Around that time I stared to notice the display wander when the capacitor voltage was low and even didn't turn on at one point. Something was up but I was too dense to discover the real issue until fired the device wearing a shirt. Thing is, the stock of the rifle is where the battery (24V) and, more importantly the rectifier that brings it down to 5V live. It's also steel and in this case it was warm. Reaching inside, I found the heat sink of the 1.5A 5V regulator was piping hot. It was almost certainty producing low voltage.

I stepped out to buy a pair of new 5V regulators that should get me to at least 7.5A:

When I came back, the power supply was cooler and the device was charging correctly again.

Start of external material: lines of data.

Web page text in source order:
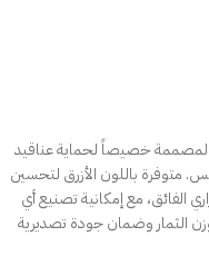
المصممة خصيصاً لحماية عناقيد
متوفرة باللون الأزرق لتحسين
الفائق، مع إمكانية تصنيع أي
وضمان جودة تصديرية
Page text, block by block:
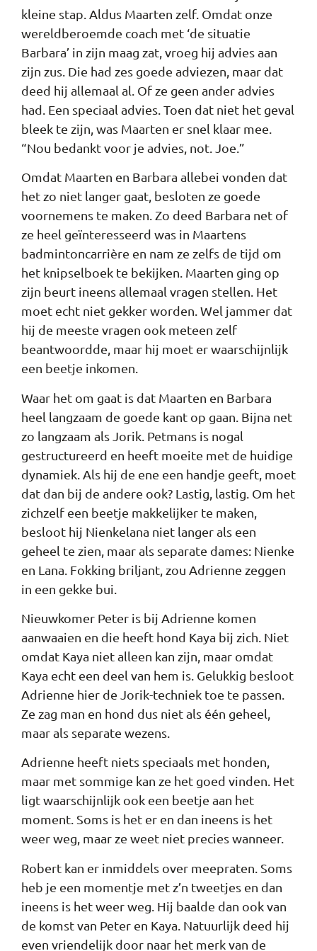
kleine stap. Aldus Maarten zelf. Omdat onze
wereldberoemde coach met ‘de situatie
Barbara’ in zijn maag zat, vroeg hij advies aan
zijn zus. Die had zes goede adviezen, maar dat
deed hij allemaal al. Of ze geen ander advies
had. Een speciaal advies. Toen dat niet het geval
bleek te zijn, was Maarten er snel klaar mee.
“Nou bedankt voor je advies, not. Joe.”
Omdat Maarten en Barbara allebei vonden dat
het zo niet langer gaat, besloten ze goede
voornemens te maken. Zo deed Barbara net of
ze heel geïnteresseerd was in Maartens
badmintoncarrière en nam ze zelfs de tijd om
het knipselboek te bekijken. Maarten ging op
zijn beurt ineens allemaal vragen stellen. Het
moet echt niet gekker worden. Wel jammer dat
hij de meeste vragen ook meteen zelf
beantwoordde, maar hij moet er waarschijnlijk
een beetje inkomen.
Waar het om gaat is dat Maarten en Barbara
heel langzaam de goede kant op gaan. Bijna net
zo langzaam als Jorik. Petmans is nogal
gestructureerd en heeft moeite met de huidige
dynamiek. Als hij de ene een handje geeft, moet
dat dan bij de andere ook? Lastig, lastig. Om het
zichzelf een beetje makkelijker te maken,
besloot hij Nienkelana niet langer als een
geheel te zien, maar als separate dames: Nienke
en Lana. Fokking briljant, zou Adrienne zeggen
in een gekke bui.
Nieuwkomer Peter is bij Adrienne komen
aanwaaien en die heeft hond Kaya bij zich. Niet
omdat Kaya niet alleen kan zijn, maar omdat
Kaya echt een deel van hem is. Gelukkig besloot
Adrienne hier de Jorik-techniek toe te passen.
Ze zag man en hond dus niet als één geheel,
maar als separate wezens.
Adrienne heeft niets speciaals met honden,
maar met sommige kan ze het goed vinden. Het
ligt waarschijnlijk ook een beetje aan het
moment. Soms is het er en dan ineens is het
weer weg, maar ze weet niet precies wanneer.
Robert kan er inmiddels over meepraten. Soms
heb je een momentje met z’n tweetjes en dan
ineens is het weer weg. Hij baalde dan ook van
de komst van Peter en Kaya. Natuurlijk deed hij
even vriendelijk door naar het merk van de
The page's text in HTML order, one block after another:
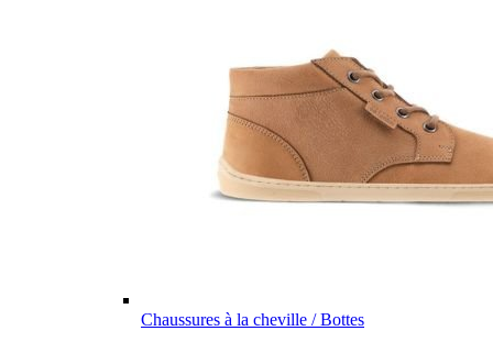
Chaussures à la cheville / Bottes
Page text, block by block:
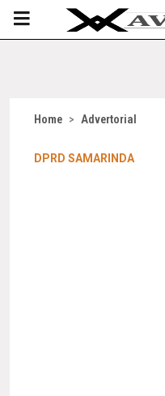
Home > Advertorial
DPRD SAMARINDA
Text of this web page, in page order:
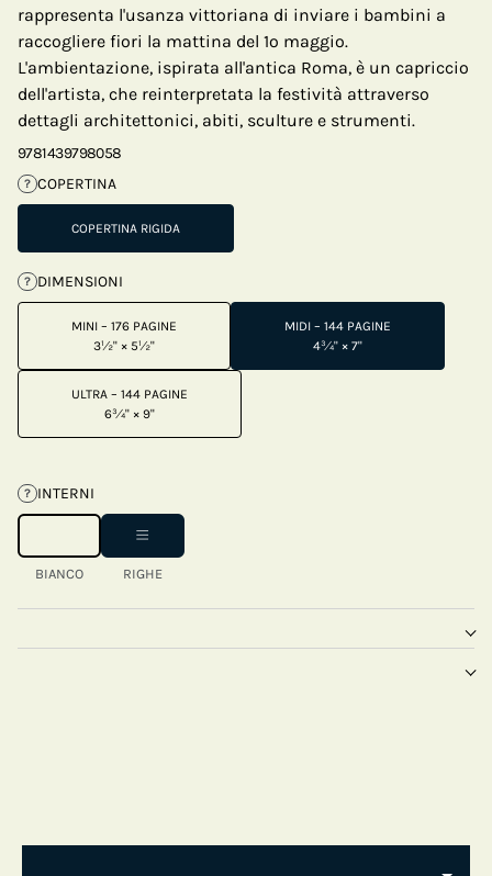
rappresenta l'usanza vittoriana di inviare i bambini a
raccogliere fiori la mattina del 1º maggio.
L'ambientazione, ispirata all'antica Roma, è un capriccio
dell'artista, che reinterpretata la festività attraverso
dettagli architettonici, abiti, sculture e strumenti.
9781439798058
? COPERTINA
COPERTINA RIGIDA
? DIMENSIONI
MINI – 176 PAGINE
3½" × 5½"
MIDI – 144 PAGINE
4¾" × 7"
ULTRA – 144 PAGINE
6¾" × 9"
? INTERNI
BIANCO RIGHE
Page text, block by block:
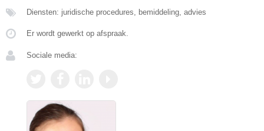
Diensten: juridische procedures, bemiddeling, advies
Er wordt gewerkt op afspraak.
Sociale media:
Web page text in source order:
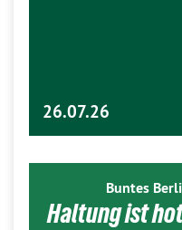
26.07.26
Buntes
Haltung ist
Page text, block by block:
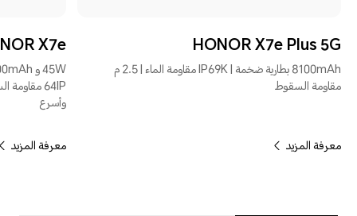
HONOR X7e Plus 5G
8100mAh بطارية ضخمة | IP69K مقاومة الماء | 2.5 م
مقاومة السقوط
معرفة المزيد
X7e
وأسرع
معرفة المزيد
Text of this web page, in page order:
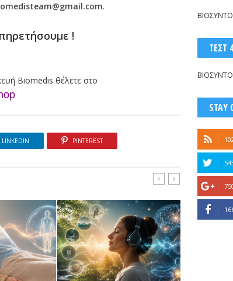
.
!
Biomedis θέλετεστο
LINKEDIN PINTEREST
ΤΕΣΤ
STAY

Thing is, I didn't think I'd need more power. When all is said and done, the total consumption of 5V power should only be equivalent to a 5ohm resistor (or about 1A of power). That is 13 accelerator gates where each gate has a 200ohm resistor powering the optical sensor and a 100ohm resistor being pulled down on the mosfet that fires the little SCR (which in turn fires the big SCR). I only have like 8 of them installed so I should have even more buffer room. Something is sucking power.